_About this task_: Output only the lines of the entries that follow, starting at the one with "observed we escalate" and running down to the one with "4 there would", both included and unchanged.

_Material supplied_:

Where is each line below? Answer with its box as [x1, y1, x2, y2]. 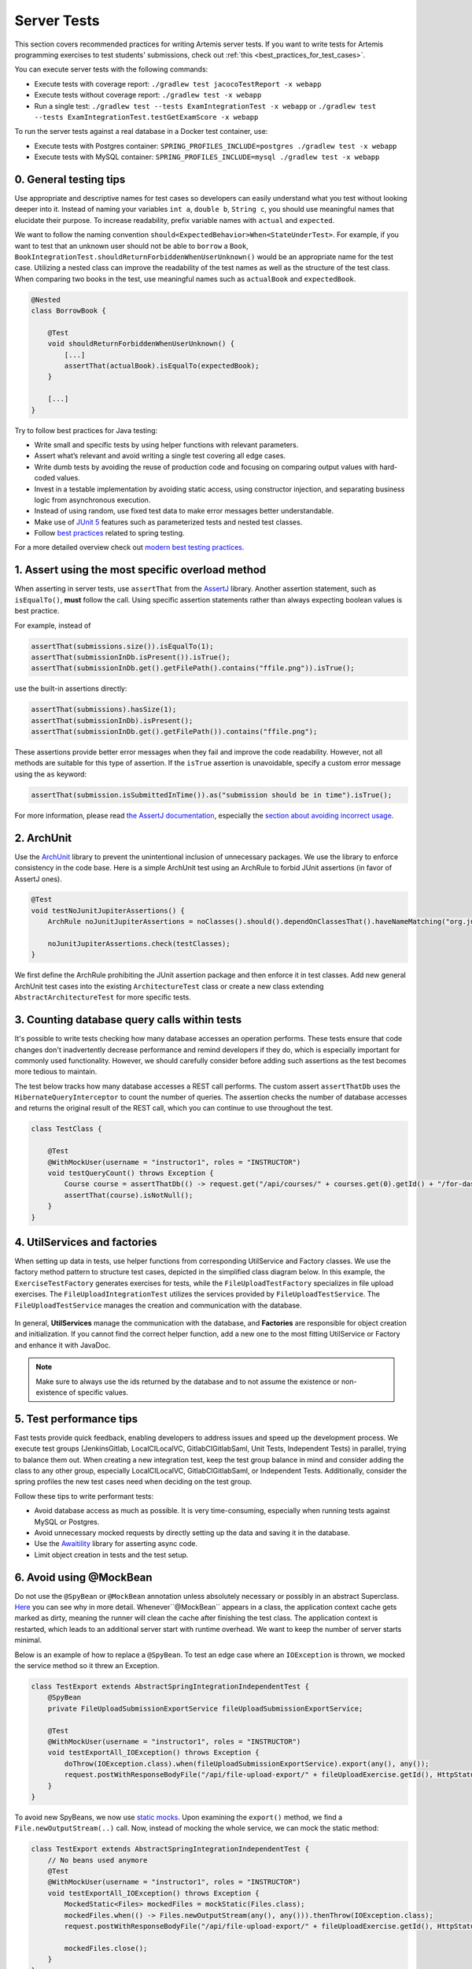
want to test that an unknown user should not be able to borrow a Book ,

* * *

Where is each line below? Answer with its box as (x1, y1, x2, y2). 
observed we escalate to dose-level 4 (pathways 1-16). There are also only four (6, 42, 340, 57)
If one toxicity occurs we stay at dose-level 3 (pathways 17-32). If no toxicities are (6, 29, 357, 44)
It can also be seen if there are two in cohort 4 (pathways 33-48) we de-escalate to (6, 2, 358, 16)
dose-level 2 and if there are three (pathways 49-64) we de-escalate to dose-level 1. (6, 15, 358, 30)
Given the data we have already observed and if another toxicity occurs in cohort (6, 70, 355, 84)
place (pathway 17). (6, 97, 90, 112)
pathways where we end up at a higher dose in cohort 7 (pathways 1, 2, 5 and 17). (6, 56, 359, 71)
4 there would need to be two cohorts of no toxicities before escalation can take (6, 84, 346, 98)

_Response to the exercise_:
observed we escalate to dose-level 4 (pathways 1-16). There are also only four (6, 42, 340, 57)
If one toxicity occurs we stay at dose-level 3 (pathways 17-32). If no toxicities are (6, 29, 357, 44)
It can also be seen if there are two in cohort 4 (pathways 33-48) we de-escalate to (6, 2, 358, 16)
dose-level 2 and if there are three (pathways 49-64) we de-escalate to dose-level 1. (6, 15, 358, 30)
Given the data we have already observed and if another toxicity occurs in cohort (6, 70, 355, 84)
place (pathway 17). (6, 97, 90, 112)
pathways where we end up at a higher dose in cohort 7 (pathways 1, 2, 5 and 17). (6, 56, 359, 71)
4 there would need to be two cohorts of no toxicities before escalation can take (6, 84, 346, 98)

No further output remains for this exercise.